■ ABOUT THIS TASK ■
All records below must be reproduced exactly, although any pictures they contain are to be omitted.

━━ DATA RECORDS ━━

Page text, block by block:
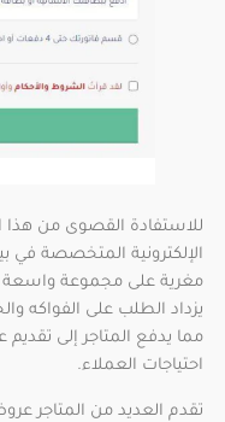
للاستفادة القصوى من هذا
الإلكترونية المتخصصة في
مغرية على مجموعة واسعة
يزداد الطلب على الفواكه
مما يدفع المتاجر إلى
احتياجات العملاء.
تقدم العديد من المتاجر
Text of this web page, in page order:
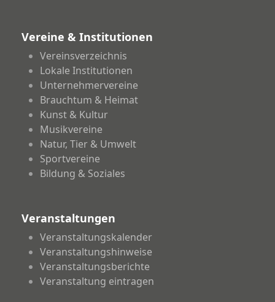
Vereine & Institutionen
Vereinsverzeichnis
Lokale Institutionen
Unternehmervereine
Brauchtum & Heimat
Kunst & Kultur
Musikvereine
Natur, Tier & Umwelt
Sportvereine
Bildung & Soziales
Veranstaltungen
Veranstaltungskalender
Veranstaltungshinweise
Veranstaltungsberichte
Veranstaltung eintragen
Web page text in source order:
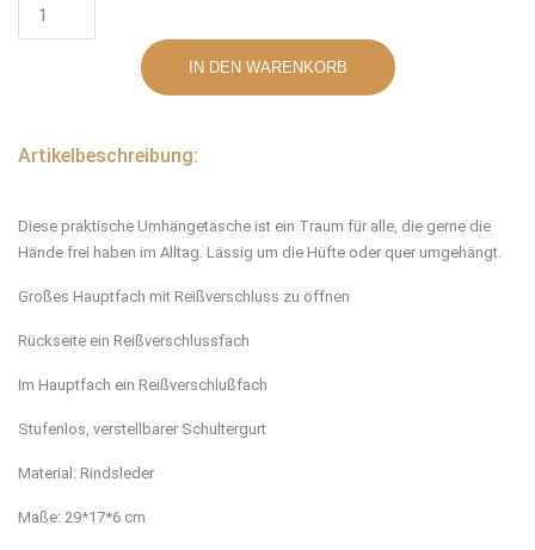
Artikelbeschreibung:
Diese praktische Umhängetasche ist ein Traum für alle, die gerne die
Hände frei haben im Alltag. Lässig um die Hüfte oder quer umgehängt.
Großes Hauptfach mit Reißverschluss zu öffnen
Rückseite ein Reißverschlussfach
Im Hauptfach ein Reißverschlußfach
Stufenlos, verstellbarer Schultergurt
Material: Rindsleder
Maße: 29*17*6 cm
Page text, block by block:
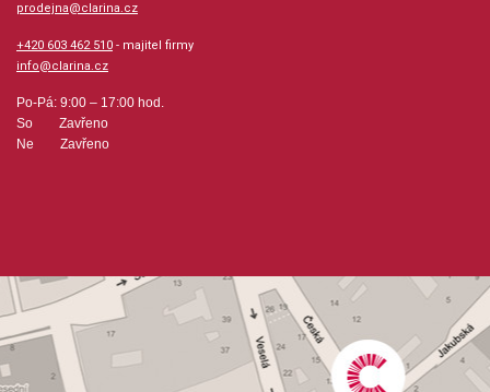
Provedení: sešit + CD
Série: Hal Leonard Student Piano Library
Hudební styl: noty pro hudební školy, hudba pro děti,
žáky a studenty
Počet stran: 31
hudební úprava: klavír
prodejna@clarina.cz
+420 603 462 510 - majitel firmy
info@clarina.cz
Po-Pá: 9:00 – 17:00 hod.
So Zavřeno
Ne Zavřeno

━━━

■ ANSWER BELOW ■
Page text, block by block:
للاستفادة القصوى من هذا
الإلكترونية المتخصصة في
مغرية على مجموعة واسعة
يزداد الطلب على الفواكه
مما يدفع المتاجر إلى
احتياجات العملاء.
تقدم العديد من المتاجر
Text of this web page, in page order:
Vereine & Institutionen
Vereinsverzeichnis
Lokale Institutionen
Unternehmervereine
Brauchtum & Heimat
Kunst & Kultur
Musikvereine
Natur, Tier & Umwelt
Sportvereine
Bildung & Soziales
Veranstaltungen
Veranstaltungskalender
Veranstaltungshinweise
Veranstaltungsberichte
Veranstaltung eintragen
Web page text in source order:
Artikelbeschreibung:
Diese praktische Umhängetasche ist ein Traum für alle, die gerne die
Hände frei haben im Alltag. Lässig um die Hüfte oder quer umgehängt.
Großes Hauptfach mit Reißverschluss zu öffnen
Rückseite ein Reißverschlussfach
Im Hauptfach ein Reißverschlußfach
Stufenlos, verstellbarer Schultergurt
Material: Rindsleder
Maße: 29*17*6 cm
Page text, block by block:
Provedení: sešit + CD
Série: Hal Leonard Student Piano Library
Hudební styl: noty pro hudební školy, hudba pro děti,
žáky a studenty
Počet stran: 31
hudební úprava: klavír
prodejna@clarina.cz
+420 603 462 510 - majitel firmy
info@clarina.cz
Po-Pá: 9:00 – 17:00 hod.
So Zavřeno
Ne Zavřeno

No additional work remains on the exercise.